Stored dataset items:
☆ ☆ ☆
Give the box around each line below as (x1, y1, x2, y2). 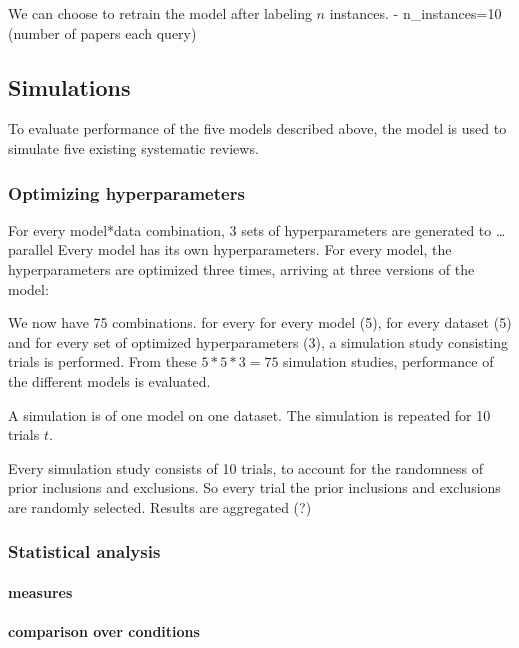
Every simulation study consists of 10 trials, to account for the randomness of (8, 457, 484, 478)
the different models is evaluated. (8, 370, 211, 391)
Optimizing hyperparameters (8, 180, 245, 205)
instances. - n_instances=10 (329, 3, 502, 23)
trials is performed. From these (8, 351, 197, 372)
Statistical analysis (8, 539, 161, 564)
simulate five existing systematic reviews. (8, 137, 259, 158)
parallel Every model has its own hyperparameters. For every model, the (8, 239, 452, 260)
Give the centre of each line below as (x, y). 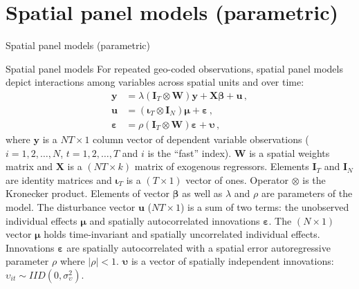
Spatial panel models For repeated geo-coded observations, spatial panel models (174, 68)
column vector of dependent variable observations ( (201, 139)
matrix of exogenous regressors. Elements (222, 166)
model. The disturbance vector (71, 206)
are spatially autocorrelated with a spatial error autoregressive (199, 247)
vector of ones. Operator (237, 179)
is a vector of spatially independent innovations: (232, 261)
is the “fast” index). (190, 152)
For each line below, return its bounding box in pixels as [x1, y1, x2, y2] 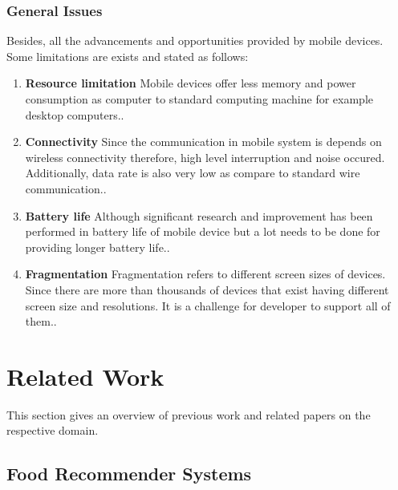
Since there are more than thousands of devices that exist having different [25, 281, 389, 298]
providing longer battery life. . [25, 238, 170, 255]
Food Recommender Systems [6, 461, 252, 486]
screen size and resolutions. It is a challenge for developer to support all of [25, 297, 391, 314]
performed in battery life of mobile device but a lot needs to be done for [25, 223, 380, 240]
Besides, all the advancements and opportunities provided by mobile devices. [6, 32, 384, 49]
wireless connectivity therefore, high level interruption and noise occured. [25, 148, 385, 165]
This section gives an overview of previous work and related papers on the [6, 406, 371, 423]
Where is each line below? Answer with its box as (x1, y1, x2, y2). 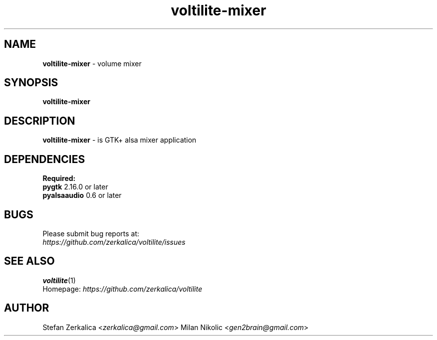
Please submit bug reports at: (42, 229, 140, 238)
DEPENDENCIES (4, 153, 85, 166)
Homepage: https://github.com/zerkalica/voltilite (42, 284, 203, 293)
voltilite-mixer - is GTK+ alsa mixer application (42, 136, 197, 145)
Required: (42, 174, 76, 183)
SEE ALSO (4, 255, 55, 268)
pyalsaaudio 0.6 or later (42, 191, 122, 200)
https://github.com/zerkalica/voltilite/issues (42, 237, 186, 246)
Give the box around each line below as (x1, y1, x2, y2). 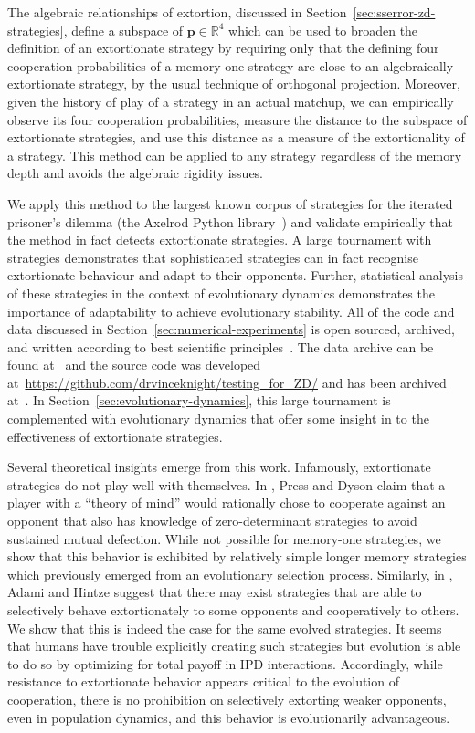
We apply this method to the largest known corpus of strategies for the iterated (7, 194, 453, 213)
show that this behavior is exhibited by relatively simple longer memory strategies (7, 547, 467, 566)
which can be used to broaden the (228, 20, 418, 39)
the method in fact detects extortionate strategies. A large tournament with (7, 230, 432, 249)
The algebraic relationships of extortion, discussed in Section (7, 3, 347, 21)
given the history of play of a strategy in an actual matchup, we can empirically (7, 91, 454, 110)
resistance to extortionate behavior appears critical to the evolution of (7, 672, 399, 691)
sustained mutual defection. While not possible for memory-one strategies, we (7, 529, 441, 548)
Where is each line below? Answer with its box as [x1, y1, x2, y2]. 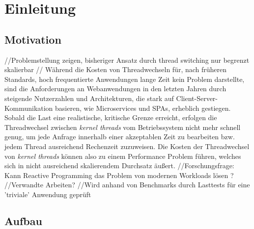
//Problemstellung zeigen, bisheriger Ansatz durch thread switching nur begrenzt [4, 54, 250, 65]
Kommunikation [4, 102, 53, 113]
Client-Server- [176, 93, 218, 103]
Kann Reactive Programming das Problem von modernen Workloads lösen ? [4, 170, 234, 180]
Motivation [4, 31, 61, 47]
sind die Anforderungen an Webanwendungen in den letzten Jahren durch [4, 83, 226, 94]
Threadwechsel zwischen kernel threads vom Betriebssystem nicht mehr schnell [4, 122, 241, 132]
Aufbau [4, 213, 42, 228]
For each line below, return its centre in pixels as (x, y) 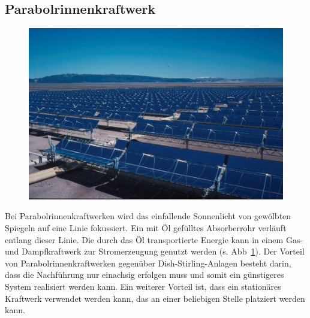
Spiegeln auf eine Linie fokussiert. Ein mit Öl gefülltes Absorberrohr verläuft (146, 228)
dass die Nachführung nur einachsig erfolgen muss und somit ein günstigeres (145, 275)
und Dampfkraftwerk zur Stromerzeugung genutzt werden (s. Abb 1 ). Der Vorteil (155, 251)
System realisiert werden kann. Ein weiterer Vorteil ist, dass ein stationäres (143, 286)
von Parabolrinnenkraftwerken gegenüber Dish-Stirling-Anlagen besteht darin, (148, 263)
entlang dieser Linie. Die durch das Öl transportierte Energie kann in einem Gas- (154, 239)
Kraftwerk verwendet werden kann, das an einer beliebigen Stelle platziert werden (155, 298)
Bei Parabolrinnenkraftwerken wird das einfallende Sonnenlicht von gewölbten (148, 216)
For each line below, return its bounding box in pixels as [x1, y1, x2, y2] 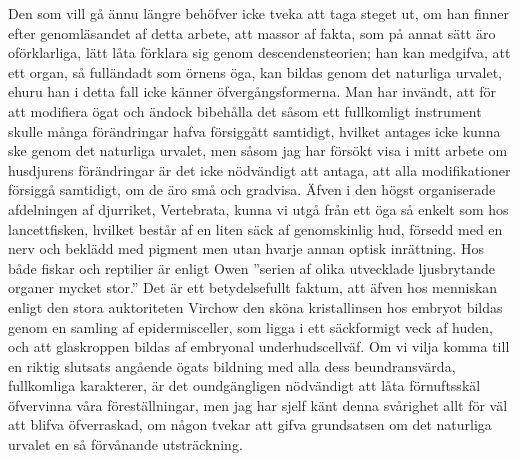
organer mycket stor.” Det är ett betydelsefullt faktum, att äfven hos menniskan [8, 277, 498, 298]
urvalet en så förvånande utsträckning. [8, 434, 243, 455]
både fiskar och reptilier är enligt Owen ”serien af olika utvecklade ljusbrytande [8, 257, 495, 278]
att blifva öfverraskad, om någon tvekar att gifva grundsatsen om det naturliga [8, 414, 492, 435]
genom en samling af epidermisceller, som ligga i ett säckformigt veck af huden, [8, 316, 493, 337]
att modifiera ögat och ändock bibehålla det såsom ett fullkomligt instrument [8, 100, 482, 121]
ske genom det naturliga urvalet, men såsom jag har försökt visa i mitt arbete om [8, 140, 508, 161]
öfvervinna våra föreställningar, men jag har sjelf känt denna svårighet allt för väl [8, 394, 508, 415]
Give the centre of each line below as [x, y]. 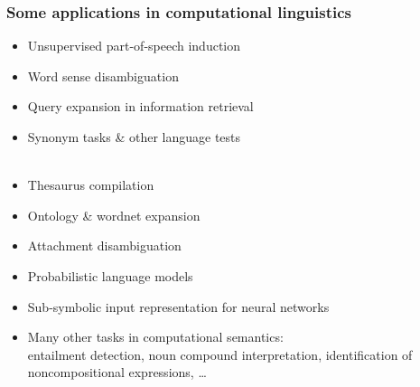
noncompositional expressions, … [117, 372]
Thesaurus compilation [91, 185]
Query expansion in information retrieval [140, 106]
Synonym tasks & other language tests [134, 137]
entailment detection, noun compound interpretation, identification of [220, 354]
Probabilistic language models [110, 275]
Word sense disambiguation [103, 76]
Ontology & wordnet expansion [114, 215]
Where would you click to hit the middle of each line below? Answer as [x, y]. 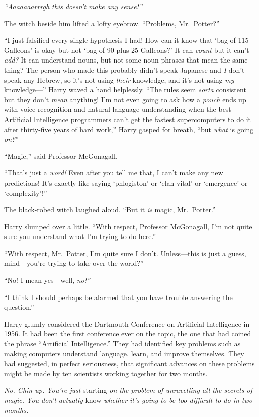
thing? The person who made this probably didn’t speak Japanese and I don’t [124, 69]
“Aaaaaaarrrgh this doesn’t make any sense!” [73, 6]
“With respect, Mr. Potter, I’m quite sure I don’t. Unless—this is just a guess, [125, 253]
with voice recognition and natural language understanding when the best [118, 109]
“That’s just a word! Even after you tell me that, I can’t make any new [114, 173]
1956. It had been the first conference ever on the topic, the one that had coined [128, 334]
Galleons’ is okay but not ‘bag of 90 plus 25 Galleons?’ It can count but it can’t [127, 50]
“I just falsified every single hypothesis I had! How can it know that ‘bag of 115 [126, 40]
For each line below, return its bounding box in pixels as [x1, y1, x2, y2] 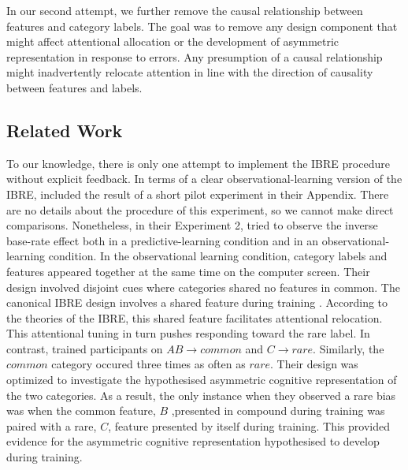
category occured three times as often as [51, 356, 246, 372]
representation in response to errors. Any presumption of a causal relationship [6, 48, 383, 65]
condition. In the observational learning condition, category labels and [48, 248, 388, 264]
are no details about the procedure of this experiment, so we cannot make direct [6, 201, 394, 218]
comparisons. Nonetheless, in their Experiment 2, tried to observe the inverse [6, 217, 378, 233]
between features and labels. [6, 79, 143, 95]
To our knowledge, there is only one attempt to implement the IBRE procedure [6, 155, 390, 171]
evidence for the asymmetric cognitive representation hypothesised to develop [6, 433, 380, 449]
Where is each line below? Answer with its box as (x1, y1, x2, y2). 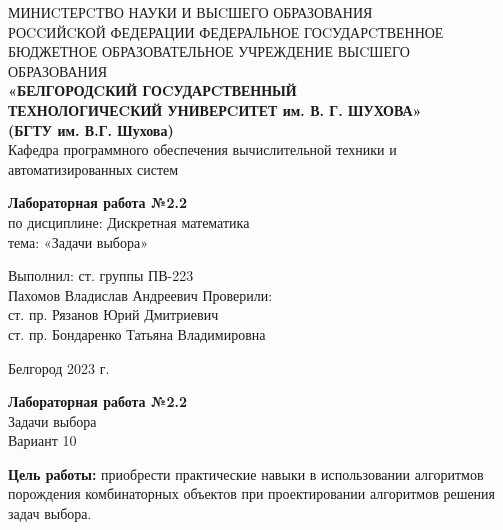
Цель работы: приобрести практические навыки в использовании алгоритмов (8, 463, 484, 484)
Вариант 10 (8, 430, 77, 451)
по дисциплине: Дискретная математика (8, 211, 250, 232)
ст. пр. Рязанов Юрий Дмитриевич (8, 304, 219, 325)
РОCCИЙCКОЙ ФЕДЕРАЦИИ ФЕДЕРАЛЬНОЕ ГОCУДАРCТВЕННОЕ (8, 21, 444, 42)
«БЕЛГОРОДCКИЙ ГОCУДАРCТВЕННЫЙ (8, 80, 297, 101)
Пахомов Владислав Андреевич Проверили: (8, 284, 273, 305)
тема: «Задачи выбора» (8, 231, 148, 252)
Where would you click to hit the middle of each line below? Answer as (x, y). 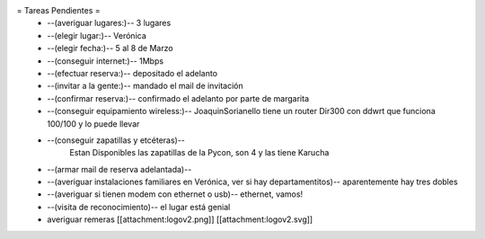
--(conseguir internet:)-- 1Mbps (106, 61)
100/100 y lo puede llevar (93, 124)
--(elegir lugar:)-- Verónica (97, 35)
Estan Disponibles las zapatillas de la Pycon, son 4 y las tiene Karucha (199, 153)
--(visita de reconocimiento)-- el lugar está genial (139, 207)
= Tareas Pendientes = (58, 10)
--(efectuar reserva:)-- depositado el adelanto (132, 73)
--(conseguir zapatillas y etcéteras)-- (116, 140)
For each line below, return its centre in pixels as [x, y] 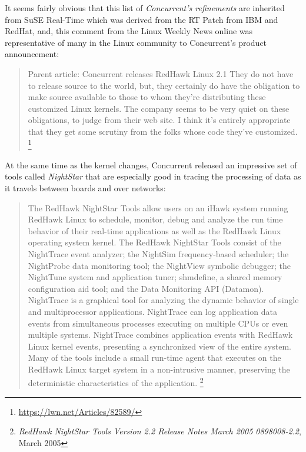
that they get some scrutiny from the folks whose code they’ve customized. [163, 131]
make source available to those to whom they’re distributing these [147, 97]
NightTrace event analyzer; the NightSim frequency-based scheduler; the [158, 253]
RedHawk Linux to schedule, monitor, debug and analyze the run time [155, 219]
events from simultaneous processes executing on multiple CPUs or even [158, 323]
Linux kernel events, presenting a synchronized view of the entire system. [159, 346]
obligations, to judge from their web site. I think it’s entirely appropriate [159, 120]
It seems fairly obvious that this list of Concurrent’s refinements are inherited [145, 8]
☆ ☆ ☆
Task instructions.
Within the data above, pick out all lines holding the word "procedure".

Result for this task.
are no details about the procedure of this experiment, so we cannot make direct [6, 201, 394, 218]
To our knowledge, there is only one attempt to implement the IBRE procedure [6, 155, 390, 171]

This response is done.